ジェクトワンが運営する空き家解決サービス「アキサポ」は、「空き家所有者の実態と悩みに関する意識調査2026」の結果を公表した。本調査は日本全国の30~74歳の空き家所有者および相続予定者を対象としている。

調査結果によると、所有または相続予定の空き家に対して自身が意思決定に関与できる層は全体の85.7%にのぼる。しかし、1年以内の対応については「維持・管理を行わず、そのままにする」が39.1%、「特定の用途はないが、自身や家族で維持・管理する」が30.4%となり、約7割が消極的な現状維持を選択している実態が明らかになった。

空き家の売却や活用に対する初動を妨げている最大の要因は残置物である。空き家に対する悩みの第1位は「建物内の荷物の撤去ができていない」の34.1%であり、売却や活用を進める上での制約としても「残置物が多い、片付けられない」が34.7%でトップとなった。

また、制約の第2位には「何から始めればよいかがわからない」が30.4%で入り、物理的な片付けの負担に加えて、手順や知識の不足による情報のブラックボックス化が所有者を思考停止に陥らせていることが示されている。建物の解体や修繕、リフォームにかかる費用を捻出できないという金銭的な負担も、制約の上位に挙げられている。

所有者の心理的な背景を5つに分類したセグメントでは、何から始めればよいかわからない「放置タイプ」が43.6%で最多となった。次いで「親族同意待ちタイプ」が19.7%、初期費用が捻出できない「現状打開模索タイプ」が13.2%と続く。空き家を売却してもよいと思える条件としては、解体費や残置物処理といった初期投資費がかからないことが最も重視されており、次いで手数料や税金の負担がないこと、手続きの手間がかからないことが挙げられた。

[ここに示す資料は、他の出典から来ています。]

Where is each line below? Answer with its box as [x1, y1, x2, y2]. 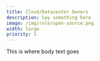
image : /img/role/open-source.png [6, 20, 95, 26]
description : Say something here [6, 14, 91, 21]
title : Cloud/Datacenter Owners [6, 8, 88, 15]
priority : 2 [6, 31, 37, 37]
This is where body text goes [6, 48, 79, 55]
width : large [6, 25, 40, 32]
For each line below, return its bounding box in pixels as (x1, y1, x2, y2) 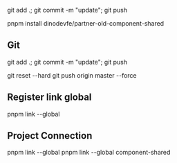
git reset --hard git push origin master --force (7, 71, 137, 79)
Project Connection (7, 130, 93, 141)
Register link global (7, 92, 92, 103)
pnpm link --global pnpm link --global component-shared (7, 148, 171, 157)
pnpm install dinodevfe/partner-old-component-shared (7, 19, 165, 27)
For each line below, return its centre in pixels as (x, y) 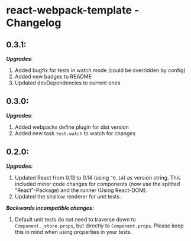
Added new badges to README (53, 76)
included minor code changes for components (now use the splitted (97, 184)
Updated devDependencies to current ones (67, 83)
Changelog (34, 23)
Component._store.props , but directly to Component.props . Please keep (99, 226)
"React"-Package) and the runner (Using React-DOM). (81, 190)
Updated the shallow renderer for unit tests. (68, 196)
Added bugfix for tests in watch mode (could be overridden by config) (100, 70)
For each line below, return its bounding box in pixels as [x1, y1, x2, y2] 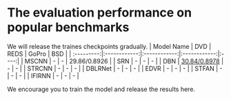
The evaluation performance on [7, 5, 192, 21]
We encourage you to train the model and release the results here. [7, 85, 195, 93]
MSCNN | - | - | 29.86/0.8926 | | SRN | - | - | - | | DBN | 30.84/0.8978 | [24, 57, 224, 65]
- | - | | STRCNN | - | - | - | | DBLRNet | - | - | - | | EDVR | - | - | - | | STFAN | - [7, 64, 223, 72]
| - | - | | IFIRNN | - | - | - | [7, 71, 79, 80]
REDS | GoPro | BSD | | [7, 50, 72, 58]
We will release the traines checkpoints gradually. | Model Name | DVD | [7, 42, 212, 50]
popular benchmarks [7, 19, 130, 35]
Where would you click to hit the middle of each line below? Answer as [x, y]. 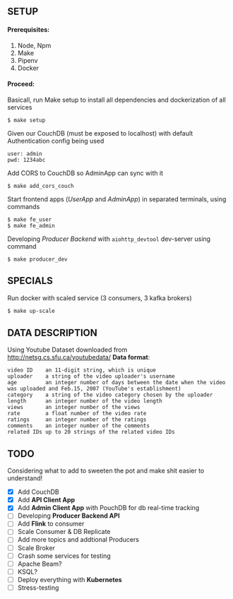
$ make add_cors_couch [41, 186]
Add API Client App [46, 500]
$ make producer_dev [38, 259]
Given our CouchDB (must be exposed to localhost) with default [100, 133]
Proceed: [21, 84]
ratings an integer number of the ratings [77, 420]
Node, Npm [34, 45]
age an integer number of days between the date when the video [116, 383]
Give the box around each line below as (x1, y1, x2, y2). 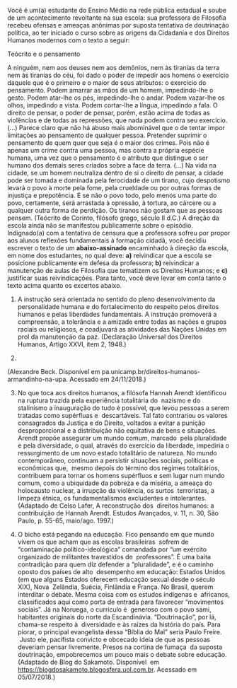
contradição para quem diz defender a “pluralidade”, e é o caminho (17, 560, 214, 569)
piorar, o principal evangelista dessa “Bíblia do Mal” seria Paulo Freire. (17, 628, 222, 636)
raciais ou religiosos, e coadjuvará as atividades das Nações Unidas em (17, 325, 227, 333)
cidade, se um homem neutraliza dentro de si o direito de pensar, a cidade (7, 169, 224, 177)
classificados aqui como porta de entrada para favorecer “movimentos (17, 597, 224, 606)
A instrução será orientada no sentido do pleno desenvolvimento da (17, 295, 216, 303)
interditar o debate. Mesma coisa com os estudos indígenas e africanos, (17, 590, 231, 598)
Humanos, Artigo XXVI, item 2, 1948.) (17, 340, 127, 349)
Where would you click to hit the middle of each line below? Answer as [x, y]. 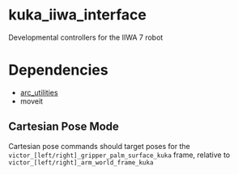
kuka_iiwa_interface [78, 15]
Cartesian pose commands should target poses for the [99, 146]
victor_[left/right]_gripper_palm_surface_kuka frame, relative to [119, 155]
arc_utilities [39, 92]
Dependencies [58, 70]
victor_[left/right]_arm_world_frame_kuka [81, 162]
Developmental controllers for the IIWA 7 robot [86, 37]
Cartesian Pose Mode [64, 127]
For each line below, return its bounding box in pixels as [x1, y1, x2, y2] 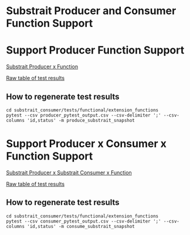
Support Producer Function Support [6, 44, 185, 57]
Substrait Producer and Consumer [6, 4, 177, 18]
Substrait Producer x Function [6, 63, 78, 70]
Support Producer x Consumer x [6, 137, 167, 151]
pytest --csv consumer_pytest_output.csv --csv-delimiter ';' [6, 218, 161, 224]
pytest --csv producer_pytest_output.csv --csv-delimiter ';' [6, 112, 161, 118]
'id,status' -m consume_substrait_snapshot [27, 223, 135, 229]
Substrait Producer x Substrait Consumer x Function [6, 169, 132, 176]
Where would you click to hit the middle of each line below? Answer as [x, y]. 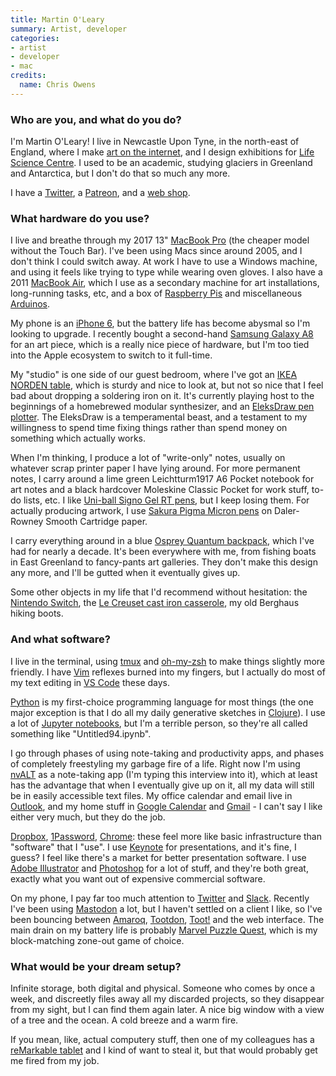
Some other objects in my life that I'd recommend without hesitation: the [159, 592]
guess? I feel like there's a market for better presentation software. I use [158, 857]
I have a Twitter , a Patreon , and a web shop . [100, 193]
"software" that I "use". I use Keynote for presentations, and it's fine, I [153, 847]
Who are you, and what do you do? [96, 119]
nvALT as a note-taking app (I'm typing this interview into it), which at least [164, 774]
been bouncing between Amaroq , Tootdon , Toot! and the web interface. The [167, 919]
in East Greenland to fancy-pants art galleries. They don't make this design [164, 562]
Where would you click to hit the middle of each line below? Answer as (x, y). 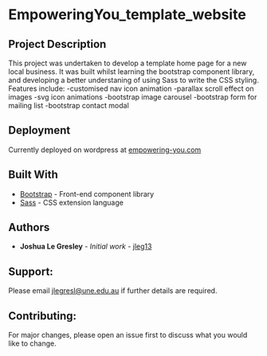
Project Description (57, 44)
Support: (31, 271)
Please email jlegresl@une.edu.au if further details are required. (113, 291)
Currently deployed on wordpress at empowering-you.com (105, 150)
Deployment (39, 130)
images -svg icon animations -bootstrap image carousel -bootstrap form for (133, 97)
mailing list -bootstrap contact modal (69, 106)
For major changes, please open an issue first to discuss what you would (128, 335)
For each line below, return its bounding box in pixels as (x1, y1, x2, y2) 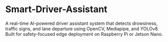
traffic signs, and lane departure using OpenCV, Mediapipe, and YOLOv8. (5, 25, 159, 31)
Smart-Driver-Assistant (5, 4, 108, 15)
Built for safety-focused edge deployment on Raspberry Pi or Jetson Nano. (5, 31, 163, 37)
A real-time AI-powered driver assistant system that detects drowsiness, (5, 20, 158, 26)
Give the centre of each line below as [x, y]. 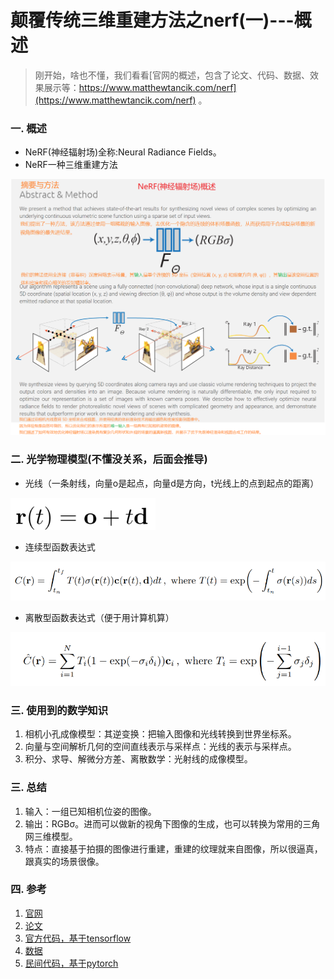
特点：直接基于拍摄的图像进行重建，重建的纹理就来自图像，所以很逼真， [173, 848]
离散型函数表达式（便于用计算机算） [99, 617]
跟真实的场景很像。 [64, 861]
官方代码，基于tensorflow [78, 938]
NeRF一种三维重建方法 [71, 165]
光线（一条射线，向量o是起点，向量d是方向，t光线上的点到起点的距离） [172, 483]
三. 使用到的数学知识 [59, 710]
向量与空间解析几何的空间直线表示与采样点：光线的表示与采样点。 [160, 747]
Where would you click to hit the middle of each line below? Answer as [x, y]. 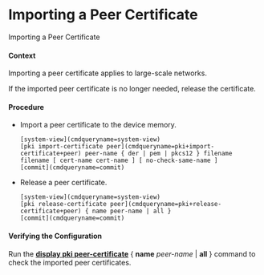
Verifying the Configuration [55, 236]
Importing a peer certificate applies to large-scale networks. [108, 73]
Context [22, 55]
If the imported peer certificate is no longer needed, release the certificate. [132, 89]
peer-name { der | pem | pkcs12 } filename [158, 154]
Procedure [26, 107]
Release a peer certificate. [63, 183]
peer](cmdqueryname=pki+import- [160, 147]
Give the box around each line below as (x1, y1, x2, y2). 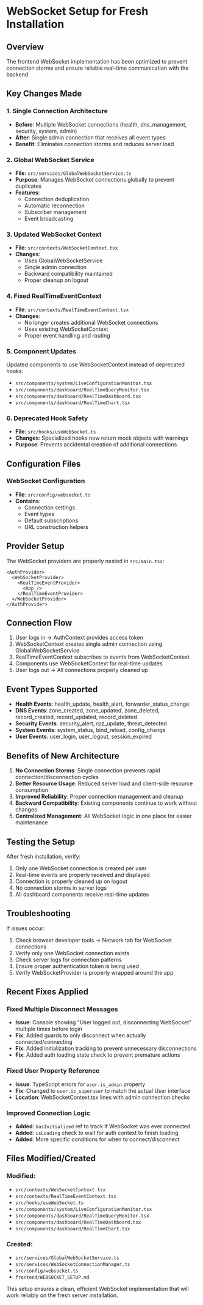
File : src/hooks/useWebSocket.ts (15, 428, 96, 435)
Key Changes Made (6, 89, 82, 99)
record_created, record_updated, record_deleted (15, 714, 137, 721)
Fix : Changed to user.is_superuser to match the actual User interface (15, 1087, 191, 1094)
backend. (6, 71, 30, 78)
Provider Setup (6, 541, 65, 552)
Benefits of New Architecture (6, 750, 120, 761)
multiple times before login (15, 1026, 82, 1033)
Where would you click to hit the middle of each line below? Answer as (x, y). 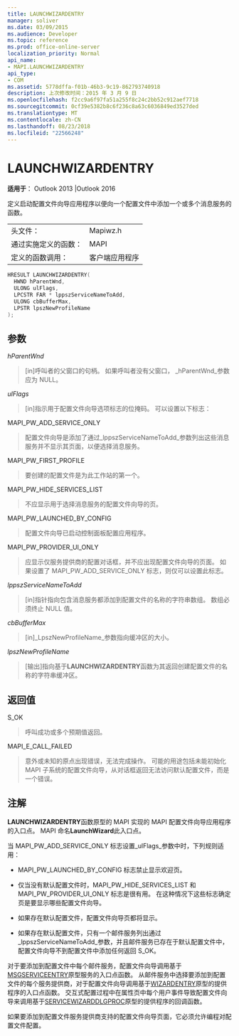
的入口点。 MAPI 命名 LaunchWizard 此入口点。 (76, 831)
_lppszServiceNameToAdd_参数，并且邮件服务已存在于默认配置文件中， (123, 941)
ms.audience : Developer (43, 34)
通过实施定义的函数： (47, 245)
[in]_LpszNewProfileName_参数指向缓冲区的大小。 (99, 638)
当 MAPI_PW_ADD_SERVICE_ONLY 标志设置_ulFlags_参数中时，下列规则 (113, 845)
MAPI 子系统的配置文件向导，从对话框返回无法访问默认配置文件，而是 (127, 770)
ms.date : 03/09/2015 (38, 27)
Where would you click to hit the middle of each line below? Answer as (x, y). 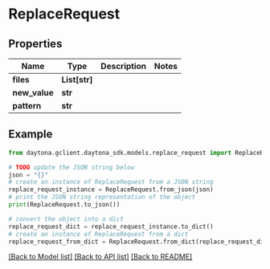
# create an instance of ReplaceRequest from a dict (98, 234)
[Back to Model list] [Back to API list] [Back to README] (100, 257)
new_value (33, 93)
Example (31, 134)
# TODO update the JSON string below (72, 167)
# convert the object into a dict (66, 219)
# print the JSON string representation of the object (102, 198)
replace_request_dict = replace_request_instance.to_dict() (111, 226)
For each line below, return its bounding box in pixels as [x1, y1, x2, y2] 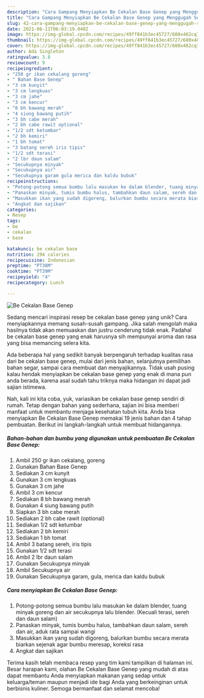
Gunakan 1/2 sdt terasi [15, 547, 72, 554]
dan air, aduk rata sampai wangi [15, 628, 96, 635]
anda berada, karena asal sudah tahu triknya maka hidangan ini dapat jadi [7, 377, 191, 384]
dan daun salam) [15, 615, 58, 622]
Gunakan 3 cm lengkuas [15, 476, 76, 483]
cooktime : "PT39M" [7, 269, 53, 275]
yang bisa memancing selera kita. [7, 339, 91, 346]
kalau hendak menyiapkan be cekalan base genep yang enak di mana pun [7, 370, 191, 377]
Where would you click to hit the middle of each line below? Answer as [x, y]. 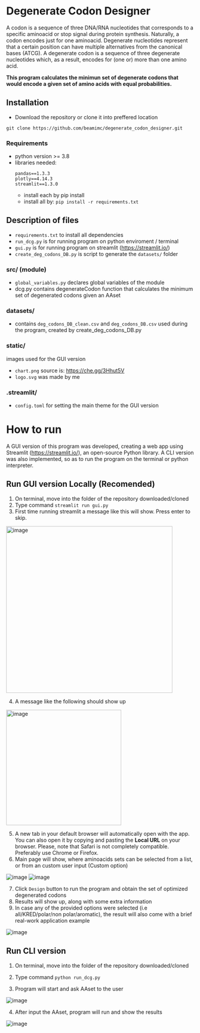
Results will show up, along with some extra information [83, 901]
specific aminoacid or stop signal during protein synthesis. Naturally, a [93, 34]
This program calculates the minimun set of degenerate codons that [93, 77]
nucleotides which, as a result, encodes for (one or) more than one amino [96, 59]
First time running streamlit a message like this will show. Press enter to [103, 511]
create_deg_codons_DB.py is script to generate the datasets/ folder [96, 254]
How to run [34, 430]
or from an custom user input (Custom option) [71, 865]
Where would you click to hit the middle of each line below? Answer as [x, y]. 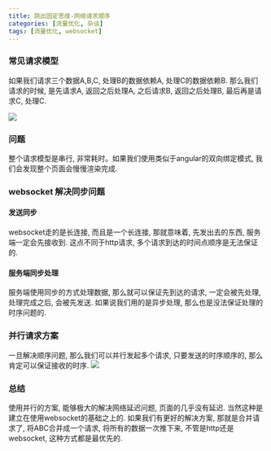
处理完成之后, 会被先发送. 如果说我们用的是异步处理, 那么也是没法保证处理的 [135, 303]
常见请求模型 [34, 61]
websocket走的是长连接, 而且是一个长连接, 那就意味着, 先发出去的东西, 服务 [135, 232]
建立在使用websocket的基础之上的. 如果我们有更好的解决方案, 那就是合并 [131, 418]
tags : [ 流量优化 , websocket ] [55, 31]
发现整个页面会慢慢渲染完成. [70, 169]
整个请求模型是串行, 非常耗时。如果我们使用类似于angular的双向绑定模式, [131, 158]
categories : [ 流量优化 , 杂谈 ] [56, 24]
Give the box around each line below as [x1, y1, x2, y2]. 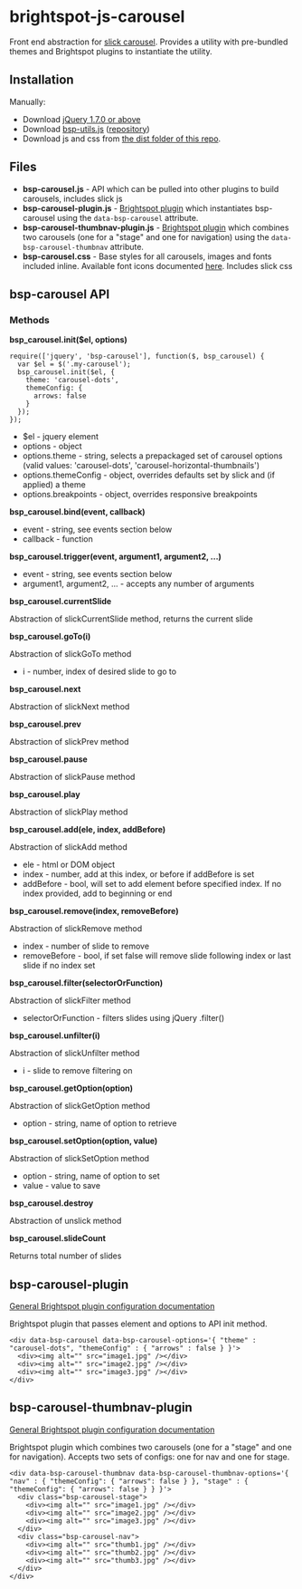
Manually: [9, 96, 46, 107]
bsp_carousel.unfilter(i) [9, 1030, 101, 1041]
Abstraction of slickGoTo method [9, 649, 132, 660]
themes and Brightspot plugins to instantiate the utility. [9, 45, 212, 56]
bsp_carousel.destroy [9, 1198, 94, 1209]
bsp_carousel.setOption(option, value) [9, 1135, 158, 1147]
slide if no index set [22, 960, 96, 971]
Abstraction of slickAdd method [9, 842, 128, 852]
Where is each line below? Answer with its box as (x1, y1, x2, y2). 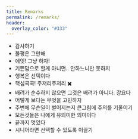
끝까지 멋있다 (14, 119, 46, 126)
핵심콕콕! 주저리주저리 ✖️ (14, 80, 73, 87)
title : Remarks (6, 8, 44, 15)
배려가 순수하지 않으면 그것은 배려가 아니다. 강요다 (14, 89, 131, 96)
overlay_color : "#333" (11, 25, 68, 32)
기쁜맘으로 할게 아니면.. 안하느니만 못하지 (14, 65, 111, 72)
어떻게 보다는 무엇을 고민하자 (14, 97, 82, 104)
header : (6, 20, 26, 26)
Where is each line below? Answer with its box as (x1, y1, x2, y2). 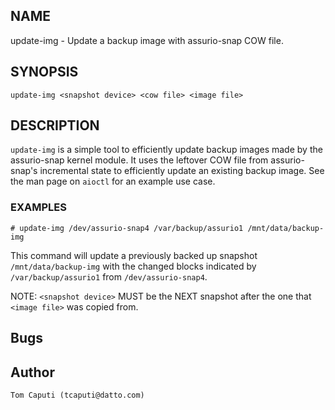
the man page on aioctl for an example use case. (10, 175, 216, 188)
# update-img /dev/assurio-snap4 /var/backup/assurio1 (10, 223, 244, 233)
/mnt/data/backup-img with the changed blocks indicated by (10, 260, 257, 272)
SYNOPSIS (10, 64, 79, 81)
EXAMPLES (10, 200, 67, 214)
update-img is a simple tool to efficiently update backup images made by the (10, 144, 323, 156)
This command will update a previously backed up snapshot (10, 249, 258, 261)
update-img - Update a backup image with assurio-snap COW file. (10, 34, 284, 46)
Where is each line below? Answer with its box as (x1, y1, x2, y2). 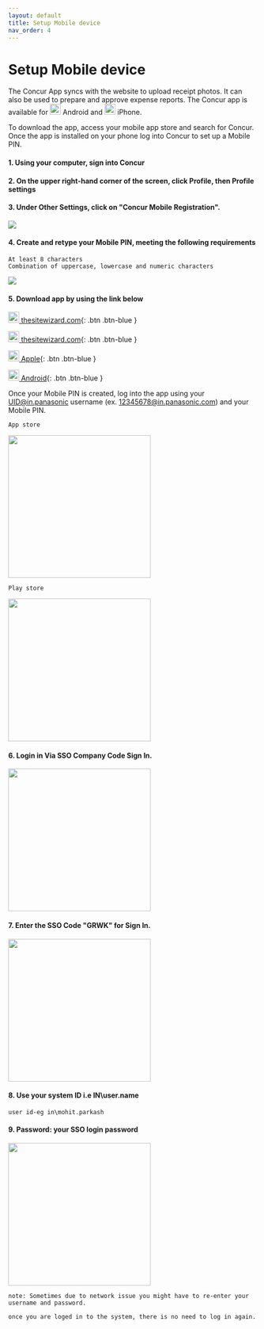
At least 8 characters (8, 255, 83, 263)
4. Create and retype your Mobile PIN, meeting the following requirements (8, 238, 256, 247)
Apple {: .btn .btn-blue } (21, 354, 96, 364)
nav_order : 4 (8, 26, 51, 34)
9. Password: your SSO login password (8, 1125, 138, 1134)
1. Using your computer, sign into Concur (8, 158, 145, 167)
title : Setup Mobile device (8, 19, 101, 27)
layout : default (8, 11, 62, 20)
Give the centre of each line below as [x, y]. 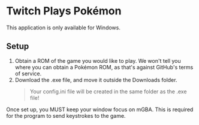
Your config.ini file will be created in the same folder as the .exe [108, 92]
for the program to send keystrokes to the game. [66, 115]
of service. [28, 74]
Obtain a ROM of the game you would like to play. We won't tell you [98, 60]
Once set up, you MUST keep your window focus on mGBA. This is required [100, 109]
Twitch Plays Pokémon [64, 11]
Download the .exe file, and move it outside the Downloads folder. [96, 80]
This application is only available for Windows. [64, 28]
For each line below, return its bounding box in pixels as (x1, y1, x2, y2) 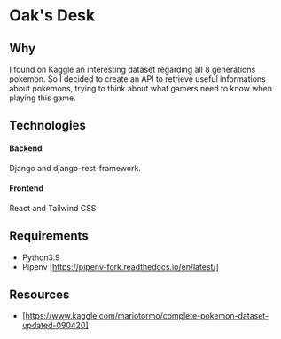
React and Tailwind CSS (9, 202, 97, 213)
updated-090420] (21, 320, 89, 331)
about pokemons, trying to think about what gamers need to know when (9, 83, 273, 93)
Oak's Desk (9, 5, 96, 26)
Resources (9, 288, 70, 302)
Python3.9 (21, 252, 60, 263)
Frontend (9, 183, 44, 193)
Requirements (9, 228, 89, 244)
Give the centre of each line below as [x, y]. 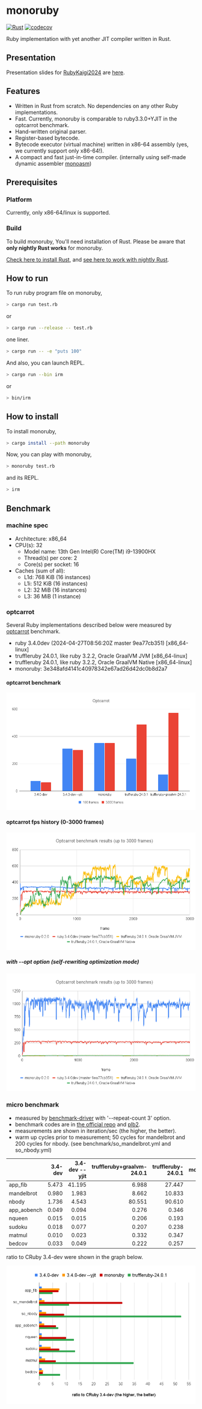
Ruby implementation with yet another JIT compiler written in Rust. [89, 39]
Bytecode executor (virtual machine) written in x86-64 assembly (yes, [102, 144]
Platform [19, 199]
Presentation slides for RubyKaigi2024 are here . [66, 72]
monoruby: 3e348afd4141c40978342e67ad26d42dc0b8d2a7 [91, 669]
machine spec [27, 526]
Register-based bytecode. [47, 138]
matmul [18, 1235]
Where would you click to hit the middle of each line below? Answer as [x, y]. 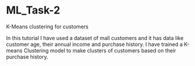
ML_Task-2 [33, 10]
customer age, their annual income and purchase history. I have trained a [95, 44]
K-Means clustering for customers [47, 27]
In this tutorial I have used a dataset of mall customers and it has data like [95, 38]
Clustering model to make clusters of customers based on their [100, 50]
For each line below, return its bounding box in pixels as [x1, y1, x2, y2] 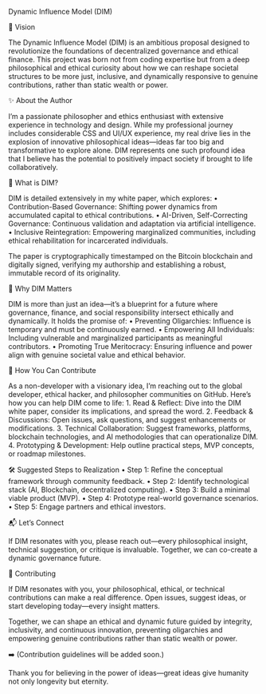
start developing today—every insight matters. [8, 601, 161, 610]
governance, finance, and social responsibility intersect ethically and [8, 307, 233, 317]
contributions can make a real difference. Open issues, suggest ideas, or [8, 593, 247, 602]
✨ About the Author [8, 96, 73, 105]
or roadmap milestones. [8, 449, 86, 458]
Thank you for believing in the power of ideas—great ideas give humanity [8, 668, 249, 677]
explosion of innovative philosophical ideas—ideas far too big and [8, 137, 225, 146]
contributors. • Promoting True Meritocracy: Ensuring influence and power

さらに、空き家の売却や活用に関して相談したい会社の特徴としては、リスクが低いことや、契約内容と金額内訳が明確で透明性があることが上位を占めた。疑問や不安に対してきちんと説明や相談をしてくれることや、金銭的、時間的、精神的なコストが低いことも強く求められている。アキサポの担当者は、市場を活性化させるためには所有者に寄り添った適切な情報発信と、片付けから活用や取引までを一気通貫でサポートする体制の充実が有効であると総括している。